═══ Data for review ═══

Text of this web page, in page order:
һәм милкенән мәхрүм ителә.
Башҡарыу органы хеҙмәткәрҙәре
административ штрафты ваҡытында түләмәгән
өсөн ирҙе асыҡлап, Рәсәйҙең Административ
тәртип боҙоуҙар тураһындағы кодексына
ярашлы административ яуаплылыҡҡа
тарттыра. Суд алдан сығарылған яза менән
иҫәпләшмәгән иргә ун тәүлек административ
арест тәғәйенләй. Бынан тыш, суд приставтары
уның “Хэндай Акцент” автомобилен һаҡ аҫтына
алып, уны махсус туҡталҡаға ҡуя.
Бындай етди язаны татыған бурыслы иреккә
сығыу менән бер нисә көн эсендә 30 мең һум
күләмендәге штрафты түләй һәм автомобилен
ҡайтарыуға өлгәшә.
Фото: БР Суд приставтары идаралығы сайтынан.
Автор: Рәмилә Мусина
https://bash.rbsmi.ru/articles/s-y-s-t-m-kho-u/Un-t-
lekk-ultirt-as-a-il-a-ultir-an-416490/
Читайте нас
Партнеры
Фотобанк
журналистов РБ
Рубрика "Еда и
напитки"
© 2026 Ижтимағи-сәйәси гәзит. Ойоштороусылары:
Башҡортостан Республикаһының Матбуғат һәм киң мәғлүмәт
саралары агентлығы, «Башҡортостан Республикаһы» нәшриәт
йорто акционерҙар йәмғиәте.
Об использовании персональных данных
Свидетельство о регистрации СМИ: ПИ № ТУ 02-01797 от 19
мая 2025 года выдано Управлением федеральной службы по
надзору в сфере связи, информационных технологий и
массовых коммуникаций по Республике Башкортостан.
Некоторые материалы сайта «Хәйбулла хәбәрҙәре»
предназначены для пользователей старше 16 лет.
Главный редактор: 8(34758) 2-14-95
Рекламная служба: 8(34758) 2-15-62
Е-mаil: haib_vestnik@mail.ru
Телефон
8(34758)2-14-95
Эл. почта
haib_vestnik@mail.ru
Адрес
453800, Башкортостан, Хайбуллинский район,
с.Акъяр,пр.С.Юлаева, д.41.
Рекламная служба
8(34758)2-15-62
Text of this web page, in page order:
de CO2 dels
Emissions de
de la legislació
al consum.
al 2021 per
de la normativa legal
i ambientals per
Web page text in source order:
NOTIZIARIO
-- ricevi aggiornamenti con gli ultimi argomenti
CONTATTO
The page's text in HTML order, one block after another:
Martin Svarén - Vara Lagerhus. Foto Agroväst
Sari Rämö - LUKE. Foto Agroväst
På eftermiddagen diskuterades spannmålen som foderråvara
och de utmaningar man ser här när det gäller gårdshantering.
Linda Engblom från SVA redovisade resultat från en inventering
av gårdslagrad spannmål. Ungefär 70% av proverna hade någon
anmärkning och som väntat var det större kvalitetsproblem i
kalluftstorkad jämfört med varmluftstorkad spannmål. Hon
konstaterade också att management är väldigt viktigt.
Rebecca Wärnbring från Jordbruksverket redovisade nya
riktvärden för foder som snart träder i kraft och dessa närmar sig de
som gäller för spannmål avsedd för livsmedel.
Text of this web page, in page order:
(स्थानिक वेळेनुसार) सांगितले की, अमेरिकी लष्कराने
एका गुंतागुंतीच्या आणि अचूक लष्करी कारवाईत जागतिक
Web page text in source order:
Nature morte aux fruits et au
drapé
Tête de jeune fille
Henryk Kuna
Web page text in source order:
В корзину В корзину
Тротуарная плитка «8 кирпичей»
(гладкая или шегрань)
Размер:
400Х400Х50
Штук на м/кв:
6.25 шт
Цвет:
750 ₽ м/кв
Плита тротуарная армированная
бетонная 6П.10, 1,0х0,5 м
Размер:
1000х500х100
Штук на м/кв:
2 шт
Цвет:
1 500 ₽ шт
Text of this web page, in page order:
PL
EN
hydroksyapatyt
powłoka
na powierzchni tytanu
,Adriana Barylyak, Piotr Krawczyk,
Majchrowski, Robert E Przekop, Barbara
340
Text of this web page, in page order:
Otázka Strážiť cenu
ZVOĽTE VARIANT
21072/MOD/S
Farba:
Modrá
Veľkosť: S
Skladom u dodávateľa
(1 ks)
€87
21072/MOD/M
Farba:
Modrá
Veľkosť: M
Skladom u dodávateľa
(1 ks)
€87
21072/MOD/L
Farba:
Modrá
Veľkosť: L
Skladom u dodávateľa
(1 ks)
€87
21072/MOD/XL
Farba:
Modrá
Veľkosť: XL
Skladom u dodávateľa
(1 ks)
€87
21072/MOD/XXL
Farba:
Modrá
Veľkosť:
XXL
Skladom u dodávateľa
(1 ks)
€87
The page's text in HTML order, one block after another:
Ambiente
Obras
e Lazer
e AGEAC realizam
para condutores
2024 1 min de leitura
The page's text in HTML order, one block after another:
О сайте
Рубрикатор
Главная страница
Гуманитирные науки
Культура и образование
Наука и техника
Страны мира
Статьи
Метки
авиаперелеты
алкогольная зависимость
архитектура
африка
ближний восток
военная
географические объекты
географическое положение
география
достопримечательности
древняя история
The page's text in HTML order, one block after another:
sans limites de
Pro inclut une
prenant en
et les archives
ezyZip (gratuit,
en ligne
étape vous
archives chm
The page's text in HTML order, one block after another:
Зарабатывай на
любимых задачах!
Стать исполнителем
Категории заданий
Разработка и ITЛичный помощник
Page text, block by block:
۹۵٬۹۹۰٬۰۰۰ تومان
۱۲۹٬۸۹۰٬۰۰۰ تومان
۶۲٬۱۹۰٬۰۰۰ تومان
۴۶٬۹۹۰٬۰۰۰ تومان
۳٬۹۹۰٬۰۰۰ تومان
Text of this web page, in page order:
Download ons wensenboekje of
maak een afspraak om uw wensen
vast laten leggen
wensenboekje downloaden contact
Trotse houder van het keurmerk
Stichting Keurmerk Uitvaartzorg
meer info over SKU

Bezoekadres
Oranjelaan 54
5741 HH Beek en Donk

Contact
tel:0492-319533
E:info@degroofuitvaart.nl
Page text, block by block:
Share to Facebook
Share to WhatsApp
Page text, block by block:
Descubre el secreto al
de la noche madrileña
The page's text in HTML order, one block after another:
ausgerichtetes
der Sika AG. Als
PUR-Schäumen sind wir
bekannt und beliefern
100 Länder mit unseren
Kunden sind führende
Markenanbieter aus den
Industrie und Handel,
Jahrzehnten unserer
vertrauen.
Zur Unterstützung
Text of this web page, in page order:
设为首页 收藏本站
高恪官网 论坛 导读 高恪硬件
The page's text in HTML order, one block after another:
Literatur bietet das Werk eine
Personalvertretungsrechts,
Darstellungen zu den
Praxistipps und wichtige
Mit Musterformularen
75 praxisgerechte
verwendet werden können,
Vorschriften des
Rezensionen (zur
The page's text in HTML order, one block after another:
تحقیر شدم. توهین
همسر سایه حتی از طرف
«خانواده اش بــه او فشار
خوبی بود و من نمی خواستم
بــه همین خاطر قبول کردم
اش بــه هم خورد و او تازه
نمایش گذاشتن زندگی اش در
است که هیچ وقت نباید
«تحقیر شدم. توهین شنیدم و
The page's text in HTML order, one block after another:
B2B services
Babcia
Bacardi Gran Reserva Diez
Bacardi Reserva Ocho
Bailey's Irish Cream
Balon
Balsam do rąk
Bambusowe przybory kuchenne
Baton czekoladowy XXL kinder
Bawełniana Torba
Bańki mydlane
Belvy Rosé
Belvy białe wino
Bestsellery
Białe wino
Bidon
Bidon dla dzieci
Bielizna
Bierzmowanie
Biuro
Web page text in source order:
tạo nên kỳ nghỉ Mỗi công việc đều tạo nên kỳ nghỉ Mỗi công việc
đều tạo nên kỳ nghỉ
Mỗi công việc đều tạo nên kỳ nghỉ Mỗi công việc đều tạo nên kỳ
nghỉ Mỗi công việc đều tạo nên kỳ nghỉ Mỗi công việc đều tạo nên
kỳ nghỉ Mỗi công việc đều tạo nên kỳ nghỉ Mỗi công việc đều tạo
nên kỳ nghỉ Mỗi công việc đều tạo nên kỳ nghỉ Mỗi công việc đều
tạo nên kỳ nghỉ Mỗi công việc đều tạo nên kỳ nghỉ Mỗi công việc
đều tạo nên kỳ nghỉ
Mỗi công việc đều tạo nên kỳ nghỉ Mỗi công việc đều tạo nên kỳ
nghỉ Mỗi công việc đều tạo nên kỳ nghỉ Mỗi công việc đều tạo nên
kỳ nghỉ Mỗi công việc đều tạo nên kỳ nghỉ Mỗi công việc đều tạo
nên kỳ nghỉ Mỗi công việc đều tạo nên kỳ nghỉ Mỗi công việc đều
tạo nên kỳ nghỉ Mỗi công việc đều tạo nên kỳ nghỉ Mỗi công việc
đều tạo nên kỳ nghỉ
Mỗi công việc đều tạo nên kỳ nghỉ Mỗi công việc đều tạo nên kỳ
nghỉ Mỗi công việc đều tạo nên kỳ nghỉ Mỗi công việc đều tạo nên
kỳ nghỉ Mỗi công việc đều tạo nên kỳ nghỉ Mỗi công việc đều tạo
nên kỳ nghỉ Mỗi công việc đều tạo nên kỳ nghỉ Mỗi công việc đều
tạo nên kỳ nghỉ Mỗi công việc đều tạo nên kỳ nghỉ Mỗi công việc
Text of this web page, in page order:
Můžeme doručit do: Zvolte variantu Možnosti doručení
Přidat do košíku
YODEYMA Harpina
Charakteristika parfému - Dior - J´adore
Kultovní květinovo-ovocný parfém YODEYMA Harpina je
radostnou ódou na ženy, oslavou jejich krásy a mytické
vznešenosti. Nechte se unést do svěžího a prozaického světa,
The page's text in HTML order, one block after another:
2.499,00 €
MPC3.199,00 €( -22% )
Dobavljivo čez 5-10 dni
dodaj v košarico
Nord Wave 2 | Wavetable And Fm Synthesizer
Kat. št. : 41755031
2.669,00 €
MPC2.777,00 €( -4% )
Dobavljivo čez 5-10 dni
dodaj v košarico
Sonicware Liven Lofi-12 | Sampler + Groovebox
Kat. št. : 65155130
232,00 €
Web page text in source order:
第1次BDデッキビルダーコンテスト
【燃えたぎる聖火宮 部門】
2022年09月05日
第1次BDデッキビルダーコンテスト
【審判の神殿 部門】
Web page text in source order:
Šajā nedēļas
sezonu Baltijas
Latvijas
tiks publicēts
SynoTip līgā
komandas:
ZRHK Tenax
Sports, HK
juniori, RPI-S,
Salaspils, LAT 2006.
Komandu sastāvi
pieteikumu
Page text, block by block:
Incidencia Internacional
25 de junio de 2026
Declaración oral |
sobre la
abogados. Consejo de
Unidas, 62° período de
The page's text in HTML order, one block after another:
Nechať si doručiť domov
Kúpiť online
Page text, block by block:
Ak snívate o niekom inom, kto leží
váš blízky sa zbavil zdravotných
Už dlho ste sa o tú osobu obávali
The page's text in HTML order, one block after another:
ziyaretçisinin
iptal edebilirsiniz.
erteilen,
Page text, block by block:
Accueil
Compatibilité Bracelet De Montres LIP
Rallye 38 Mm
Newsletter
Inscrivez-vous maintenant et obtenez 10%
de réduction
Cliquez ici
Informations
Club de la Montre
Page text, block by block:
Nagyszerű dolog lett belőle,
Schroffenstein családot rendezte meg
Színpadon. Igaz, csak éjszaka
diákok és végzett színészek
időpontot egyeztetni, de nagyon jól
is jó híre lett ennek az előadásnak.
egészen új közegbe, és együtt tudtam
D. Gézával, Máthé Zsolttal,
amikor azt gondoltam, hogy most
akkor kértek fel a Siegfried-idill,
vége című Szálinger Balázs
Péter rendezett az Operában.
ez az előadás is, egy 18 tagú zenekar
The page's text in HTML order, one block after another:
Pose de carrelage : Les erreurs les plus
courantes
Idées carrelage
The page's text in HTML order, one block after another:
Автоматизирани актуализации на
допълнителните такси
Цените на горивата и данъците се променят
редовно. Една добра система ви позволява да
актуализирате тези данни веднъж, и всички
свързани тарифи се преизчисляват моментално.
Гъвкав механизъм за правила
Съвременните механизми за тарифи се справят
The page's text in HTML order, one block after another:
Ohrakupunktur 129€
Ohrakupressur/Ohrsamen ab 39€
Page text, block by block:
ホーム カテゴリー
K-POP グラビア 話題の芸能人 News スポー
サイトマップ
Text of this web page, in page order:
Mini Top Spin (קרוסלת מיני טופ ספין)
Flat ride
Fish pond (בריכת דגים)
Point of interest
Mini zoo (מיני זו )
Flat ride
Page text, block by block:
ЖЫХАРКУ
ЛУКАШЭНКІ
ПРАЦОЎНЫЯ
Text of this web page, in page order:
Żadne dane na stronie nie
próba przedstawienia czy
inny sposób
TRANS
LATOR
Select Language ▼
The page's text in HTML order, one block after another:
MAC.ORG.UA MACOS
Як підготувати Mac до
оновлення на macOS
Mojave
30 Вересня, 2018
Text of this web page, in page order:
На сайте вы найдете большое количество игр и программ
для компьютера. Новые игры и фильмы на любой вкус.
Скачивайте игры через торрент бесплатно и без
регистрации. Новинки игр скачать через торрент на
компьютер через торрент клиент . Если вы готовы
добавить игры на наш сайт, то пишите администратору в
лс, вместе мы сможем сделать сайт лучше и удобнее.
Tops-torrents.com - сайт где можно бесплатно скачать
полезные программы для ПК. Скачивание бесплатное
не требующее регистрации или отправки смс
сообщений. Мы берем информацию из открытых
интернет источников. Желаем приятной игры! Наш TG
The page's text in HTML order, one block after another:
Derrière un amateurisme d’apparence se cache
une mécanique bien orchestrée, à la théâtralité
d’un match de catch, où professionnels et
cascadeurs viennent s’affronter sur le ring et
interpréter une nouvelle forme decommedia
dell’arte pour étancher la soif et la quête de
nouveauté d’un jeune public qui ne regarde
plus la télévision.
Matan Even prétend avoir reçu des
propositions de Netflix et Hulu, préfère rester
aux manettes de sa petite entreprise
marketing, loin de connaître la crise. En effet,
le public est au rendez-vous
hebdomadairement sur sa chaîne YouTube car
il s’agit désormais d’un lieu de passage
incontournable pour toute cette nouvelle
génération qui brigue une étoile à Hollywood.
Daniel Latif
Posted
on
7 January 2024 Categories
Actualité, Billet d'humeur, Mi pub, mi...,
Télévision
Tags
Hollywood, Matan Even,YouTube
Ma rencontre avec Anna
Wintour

═══

== Assignment ==
If a line in the data above includes the string "pour", copy it.

== Your solution ==
dell’arte pour étancher la soif et la quête de
incontournable pour toute cette nouvelle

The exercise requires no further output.